Losing that in the technical preview of Windows 10 feels like having my fingertips filed off.

I swipe to get the app commands in the Photos app — and nothing happens. I have to open the charms, which are on a tiny, mouse-sized menu I can hardly touch accurately, and I have to select the App Commands charm — and only then do I get the finger-sized commands that are going to be as awkward for mouse users to use as the mouse-first tiny charm menu is for my finger.

One of those commands makes the app full screen, which strips off the (ugly) title bar that otherwise wastes the quarter inch of the app window, but not the taskbar, which wastes the bottom half inch. But if I Alt-Tab to another window and back, the app is no longer full screen. I can't drag it outside the desktop where I want it, still less drag another window out there to sit alongside it. I can only pretend it's a desktop app it was never designed to be. I can't use IE with my fingers at all; I can’t swipe to go back a page, I can't swipe to open a new tab and I can't swipe to share a link to Twitter or Facebook or send it to OneNote.

I can't even drag a window into the right place with my finger unless I want it to snap to half the desktop because there's no easy finger resizing any more.

On Windows 10, I have to put my finger away and do everything with the trackpad because I have to be precise again.

three windows 8.1

This is how many tweets I can have in a Tweetium window next to my desktop on Windows 8.1

three windows 10

On Windows 10, that Tweetium window loses space at the top to the title bar and at the bottom to the taskbar; arranging all three windows took much longer and I see fewer tweets even allowing for the difference between the Surface Pro 2 and Surface Pro 3 screens.

This isn’t hybrid Windows. This is Windows nailed back onto the desktop as if we'd never had Windows 8 and Windows 8.1. This is treating the design language formerly known as Metro like a browser window, surrounding it with furniture that doesn't fit in with the design style of the app itself in a way that's far less successful than the 'dense Metro' style of Office 2013, where the ribbon and menus and touch commands give you a real continuum of behaviour.
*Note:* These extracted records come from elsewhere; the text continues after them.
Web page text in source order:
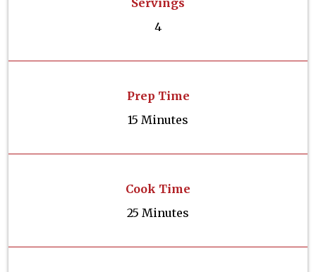
Servings
4
Prep Time
15 Minutes
Cook Time
25 Minutes
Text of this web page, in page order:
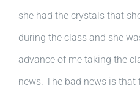
she had the crystals that
during the class and she
advance of me taking the
news. The bad news is that
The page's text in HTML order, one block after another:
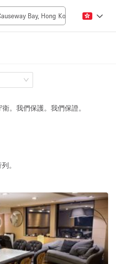
5000+ sq ft
Art Food
Office Shop Share
。我們保護。我們保證。
。
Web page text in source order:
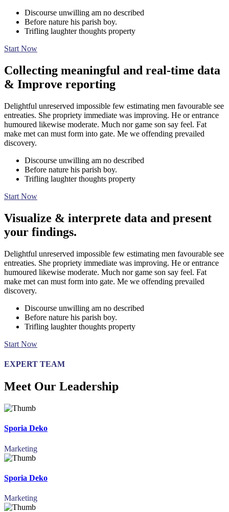
Discourse unwilling am no described
Before nature his parish boy.
Trifling laughter thoughts property
Start Now
Collecting meaningful and real-time data
& Improve reporting
Delightful unreserved impossible few estimating men favourable see
entreaties. She propriety immediate was improving. He or entrance
humoured likewise moderate. Much nor game son say feel. Fat
make met can must form into gate. Me we offending prevailed
discovery.
Discourse unwilling am no described
Before nature his parish boy.
Trifling laughter thoughts property
Start Now
Visualize & interprete data and present
your findings.
Delightful unreserved impossible few estimating men favourable see
entreaties. She propriety immediate was improving. He or entrance
humoured likewise moderate. Much nor game son say feel. Fat
make met can must form into gate. Me we offending prevailed
discovery.
Discourse unwilling am no described
Before nature his parish boy.
Trifling laughter thoughts property
Start Now
EXPERT TEAM
Meet Our Leadership
Sporia Deko
Marketing
Sporia Deko
Marketing
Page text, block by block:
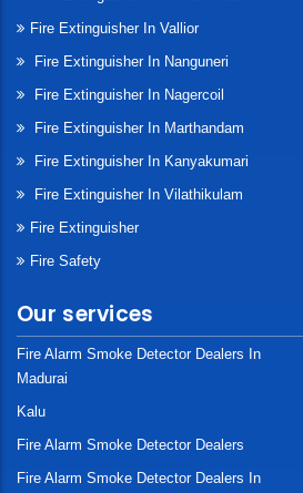
Fire Extinguisher In Vallior
Fire Extinguisher In Nanguneri
Fire Extinguisher In Nagercoil
Fire Extinguisher In Marthandam
Fire Extinguisher In Kanyakumari
Fire Extinguisher In Vilathikulam
Fire Extinguisher
Fire Safety
Our services
Fire Alarm Smoke Detector Dealers In
Madurai
Kalu
Fire Alarm Smoke Detector Dealers
Fire Alarm Smoke Detector Dealers In
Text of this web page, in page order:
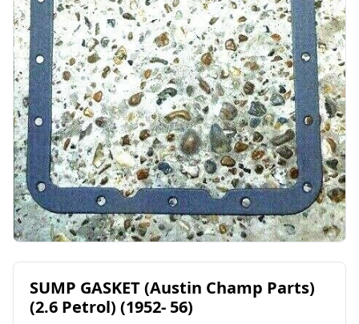
SUMP GASKET (Austin Champ Parts)
(2.6 Petrol) (1952- 56)
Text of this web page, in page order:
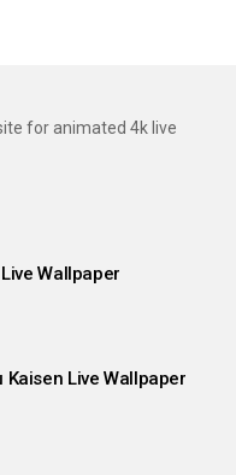
for animated 4k live
Wallpaper
Live Wallpaper
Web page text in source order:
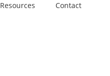
Resources Contact
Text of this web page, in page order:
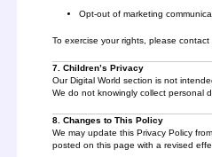
Opt-out of marketing
To exercise your rights, please contact
7. Children’s Privacy
Our Digital World section is not
We do not knowingly collect personal
8. Changes to This Policy
We may update this Privacy Policy
posted on this page with a revised
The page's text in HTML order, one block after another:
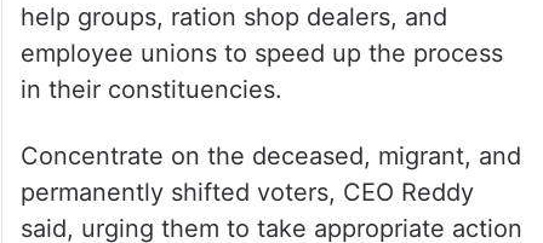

If I can use touch to do something as fiddly as auto fill in Excel with my fingertip, elegantly and accurately, why can’t Store apps get the same elegance?

Why can't I choose to have modern apps on the desktop or off them, in the same way I can choose to have a Start menu or a Start screen? Why can't I have something that uses all the power of a two-in-one device, instead of assuming it's two things just nailed together that I swap between? Treating the touch screen as nothing but a giant mouse is saying that Tim Cook was right when he said Surface was a flying, floating car or a toaster-fridge. Backing away from the advances of Windows 8.1 would be the real compromise.

So far, we’ve only seen the desktop experience in Windows 10, and that's optimised for mouse and keyboard users. The approach for hybrid devices isn't in this build and isn't even ready to demo, so all we've seen is a video. I'm certainly not going to judge Windows 10 on that. This feels like a desktop version of Windows because it's only showing off the desktop features.

But I'm also not going to use Windows 10 on my Surface Pro 3, my main PC, yet — much as I would love the new home view in Explorer and the multiple desktops. Because I don't want to lose the fluid, flexible productivity I get with having both touch and keyboard, both modern apps and desktop side by side, not duct-taped together.

I want having two modes of interaction (or three or four if you count keyboard and add voice) to give me more options than just having one.

I want an elegant solution that's truly hybrid, and I know Microsoft should know how to deliver that. After all, that's why I'm using a Surface in the first place.